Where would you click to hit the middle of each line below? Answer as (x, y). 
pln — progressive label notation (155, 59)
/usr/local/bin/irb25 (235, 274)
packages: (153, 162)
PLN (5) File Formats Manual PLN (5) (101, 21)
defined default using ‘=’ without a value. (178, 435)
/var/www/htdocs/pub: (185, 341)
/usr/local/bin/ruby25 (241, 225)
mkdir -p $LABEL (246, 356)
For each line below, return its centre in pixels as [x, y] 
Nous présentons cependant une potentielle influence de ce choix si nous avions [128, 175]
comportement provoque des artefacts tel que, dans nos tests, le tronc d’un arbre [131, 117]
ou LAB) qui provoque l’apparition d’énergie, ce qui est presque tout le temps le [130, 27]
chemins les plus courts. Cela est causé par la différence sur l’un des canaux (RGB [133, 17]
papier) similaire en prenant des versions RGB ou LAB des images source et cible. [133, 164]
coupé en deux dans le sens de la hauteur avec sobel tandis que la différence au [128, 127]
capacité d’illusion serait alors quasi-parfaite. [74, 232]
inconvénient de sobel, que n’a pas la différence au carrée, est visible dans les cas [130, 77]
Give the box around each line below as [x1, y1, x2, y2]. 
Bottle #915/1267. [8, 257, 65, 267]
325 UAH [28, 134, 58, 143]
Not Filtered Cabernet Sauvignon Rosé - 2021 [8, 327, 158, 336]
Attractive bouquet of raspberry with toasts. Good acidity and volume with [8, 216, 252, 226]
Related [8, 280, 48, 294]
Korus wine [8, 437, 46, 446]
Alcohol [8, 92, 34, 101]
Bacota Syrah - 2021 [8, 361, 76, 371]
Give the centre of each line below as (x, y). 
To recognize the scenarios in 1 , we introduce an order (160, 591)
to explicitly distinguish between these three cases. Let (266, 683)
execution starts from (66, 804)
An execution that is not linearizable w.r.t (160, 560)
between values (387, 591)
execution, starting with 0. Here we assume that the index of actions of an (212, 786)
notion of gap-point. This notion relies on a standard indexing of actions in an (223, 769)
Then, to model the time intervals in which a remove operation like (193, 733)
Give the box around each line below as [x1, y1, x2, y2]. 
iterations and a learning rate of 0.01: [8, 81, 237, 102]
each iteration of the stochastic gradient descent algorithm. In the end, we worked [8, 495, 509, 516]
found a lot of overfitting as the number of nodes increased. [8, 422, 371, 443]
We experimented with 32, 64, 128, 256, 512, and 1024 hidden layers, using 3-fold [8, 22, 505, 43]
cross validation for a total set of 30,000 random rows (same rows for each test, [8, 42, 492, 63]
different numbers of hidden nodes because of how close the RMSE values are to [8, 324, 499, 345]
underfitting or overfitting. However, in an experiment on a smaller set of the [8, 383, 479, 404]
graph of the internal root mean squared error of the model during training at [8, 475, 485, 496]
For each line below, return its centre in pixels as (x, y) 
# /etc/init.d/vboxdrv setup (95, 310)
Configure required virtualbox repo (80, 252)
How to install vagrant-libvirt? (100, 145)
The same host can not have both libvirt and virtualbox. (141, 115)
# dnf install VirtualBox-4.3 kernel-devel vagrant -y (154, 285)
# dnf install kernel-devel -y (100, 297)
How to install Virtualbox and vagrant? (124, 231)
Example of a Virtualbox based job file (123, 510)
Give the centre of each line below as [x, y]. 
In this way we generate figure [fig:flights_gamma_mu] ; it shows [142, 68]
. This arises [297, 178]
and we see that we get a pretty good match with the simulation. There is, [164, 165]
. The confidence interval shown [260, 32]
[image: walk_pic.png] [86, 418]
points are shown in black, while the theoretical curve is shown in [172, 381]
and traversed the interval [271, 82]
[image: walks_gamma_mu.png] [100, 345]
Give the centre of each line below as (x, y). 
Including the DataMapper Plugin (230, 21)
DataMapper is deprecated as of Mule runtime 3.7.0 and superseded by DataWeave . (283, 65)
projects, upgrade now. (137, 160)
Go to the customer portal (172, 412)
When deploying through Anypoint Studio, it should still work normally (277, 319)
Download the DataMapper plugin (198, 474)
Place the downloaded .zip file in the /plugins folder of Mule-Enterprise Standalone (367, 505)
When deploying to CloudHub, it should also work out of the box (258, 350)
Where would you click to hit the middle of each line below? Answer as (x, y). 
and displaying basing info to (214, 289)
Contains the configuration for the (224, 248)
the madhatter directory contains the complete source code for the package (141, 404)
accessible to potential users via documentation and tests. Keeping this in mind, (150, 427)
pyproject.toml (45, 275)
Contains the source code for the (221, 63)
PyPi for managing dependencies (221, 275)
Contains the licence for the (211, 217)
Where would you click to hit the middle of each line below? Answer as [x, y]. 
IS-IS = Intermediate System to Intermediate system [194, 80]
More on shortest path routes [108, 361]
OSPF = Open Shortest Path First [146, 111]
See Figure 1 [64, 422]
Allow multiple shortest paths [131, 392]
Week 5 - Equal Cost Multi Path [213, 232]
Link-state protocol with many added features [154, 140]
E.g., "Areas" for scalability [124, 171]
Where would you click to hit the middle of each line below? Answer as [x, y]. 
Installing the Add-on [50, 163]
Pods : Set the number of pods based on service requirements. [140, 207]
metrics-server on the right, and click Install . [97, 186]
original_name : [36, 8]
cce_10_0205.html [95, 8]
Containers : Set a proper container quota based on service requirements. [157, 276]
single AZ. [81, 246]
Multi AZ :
________________________________________
* **EXERCISE BRIEF**
Retype the portion of the data above that starts on the line with "Alcohol [8, 92, 34, 101]" and finishes on the line with "execution, starting with", including both of those lines.

* **SOLUTION TO THIS PROBLEM**
Alcohol [8, 92, 34, 101]
Bacota Syrah - 2021 [8, 361, 76, 371]
Give the centre of each line below as (x, y). 
To recognize the scenarios in 1 , we introduce an order (160, 591)
to explicitly distinguish between these three cases. Let (266, 683)
execution starts from (66, 804)
An execution that is not linearizable w.r.t (160, 560)
between values (387, 591)
execution, starting with 0. Here we assume that the index of actions of an (212, 786)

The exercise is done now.